[Recorded data]
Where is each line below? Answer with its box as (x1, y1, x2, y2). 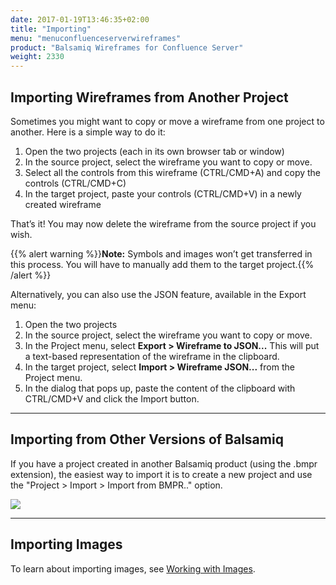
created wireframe (24, 198, 102, 210)
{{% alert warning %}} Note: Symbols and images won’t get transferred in (10, 247, 313, 260)
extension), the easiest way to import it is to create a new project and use (10, 468, 313, 480)
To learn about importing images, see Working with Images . (10, 562, 256, 575)
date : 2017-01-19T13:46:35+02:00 (10, 14, 150, 25)
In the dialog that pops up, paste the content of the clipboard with (24, 382, 296, 394)
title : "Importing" (10, 24, 92, 34)
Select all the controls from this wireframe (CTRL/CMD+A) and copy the (24, 166, 322, 178)
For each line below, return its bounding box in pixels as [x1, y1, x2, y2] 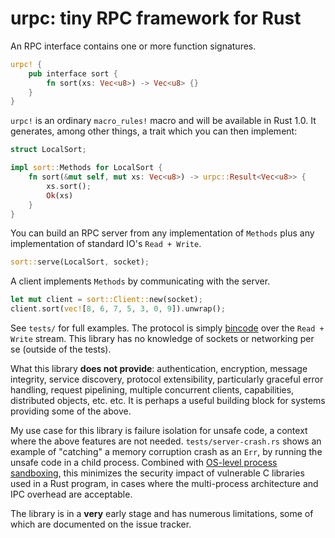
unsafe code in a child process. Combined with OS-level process [10, 457, 278, 469]
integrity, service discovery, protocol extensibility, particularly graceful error [10, 373, 324, 386]
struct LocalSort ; [10, 145, 87, 155]
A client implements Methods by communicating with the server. [10, 275, 271, 287]
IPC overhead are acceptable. [10, 488, 133, 501]
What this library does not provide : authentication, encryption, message [10, 363, 308, 375]
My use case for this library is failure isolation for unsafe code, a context [10, 425, 308, 437]
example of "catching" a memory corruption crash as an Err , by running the [10, 446, 323, 458]
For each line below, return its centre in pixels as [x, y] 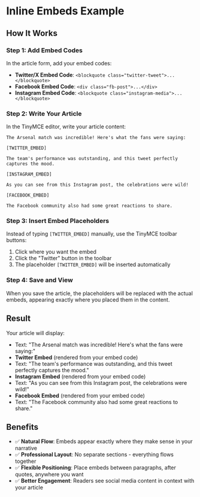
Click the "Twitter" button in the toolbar [63, 258]
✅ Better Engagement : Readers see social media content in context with [104, 481]
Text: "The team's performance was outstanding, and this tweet [93, 363]
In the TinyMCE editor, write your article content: [66, 126]
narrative [26, 448]
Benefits [22, 427]
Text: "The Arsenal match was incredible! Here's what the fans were [99, 344]
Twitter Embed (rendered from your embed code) [76, 357]
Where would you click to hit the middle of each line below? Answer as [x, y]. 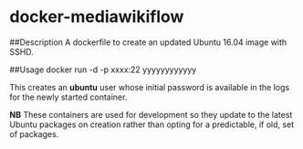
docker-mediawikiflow [97, 17]
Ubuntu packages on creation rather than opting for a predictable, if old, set [152, 124]
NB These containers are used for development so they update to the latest [151, 114]
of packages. [34, 133]
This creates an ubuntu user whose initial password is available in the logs [150, 87]
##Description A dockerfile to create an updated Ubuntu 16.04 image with [148, 42]
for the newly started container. [68, 97]
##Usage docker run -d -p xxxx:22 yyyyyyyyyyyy [103, 69]
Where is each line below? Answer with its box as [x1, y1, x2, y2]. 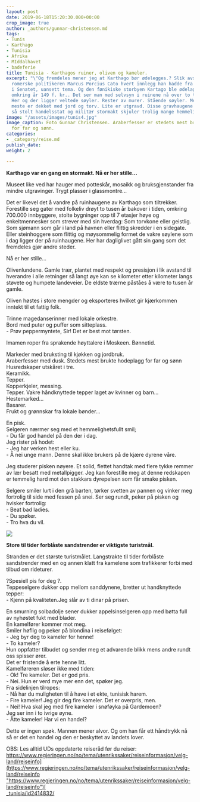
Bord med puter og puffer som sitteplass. [6, 321, 107, 328]
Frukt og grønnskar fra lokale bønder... [6, 407, 101, 415]
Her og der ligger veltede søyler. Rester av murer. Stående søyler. [11, 97, 187, 103]
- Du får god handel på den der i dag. [6, 432, 98, 439]
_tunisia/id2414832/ [6, 789, 55, 797]
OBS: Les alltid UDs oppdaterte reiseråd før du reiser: [6, 745, 137, 752]
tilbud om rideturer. [6, 566, 54, 573]
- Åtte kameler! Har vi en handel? [6, 715, 87, 723]

▸ **Task description**:
The final stretch of the data, from the line with "of packages. [34, 133]" through its last line, is to be retyped exactly; pictures are not part of the copy.

▸ **Task response**:
of packages. [34, 133]
This creates an ubuntu user whose initial password is available in the logs [150, 87]
##Description A dockerfile to create an updated Ubuntu 16.04 image with [148, 42]
for the newly started container. [68, 97]
##Usage docker run -d -p xxxx:22 yyyyyyyyyyyy [103, 69]
Where is each line below? Answer with its box as [x1, y1, x2, y2]. 
Bord med puter og puffer som sitteplass. [6, 321, 107, 328]
Frukt og grønnskar fra lokale bønder... [6, 407, 101, 415]
Her og der ligger veltede søyler. Rester av murer. Stående søyler. [11, 97, 187, 103]
- Du får god handel på den der i dag. [6, 432, 98, 439]
_tunisia/id2414832/ [6, 789, 55, 797]
OBS: Les alltid UDs oppdaterte reiseråd før du reiser: [6, 745, 137, 752]
tilbud om rideturer. [6, 566, 54, 573]
- Åtte kameler! Har vi en handel? [6, 715, 87, 723]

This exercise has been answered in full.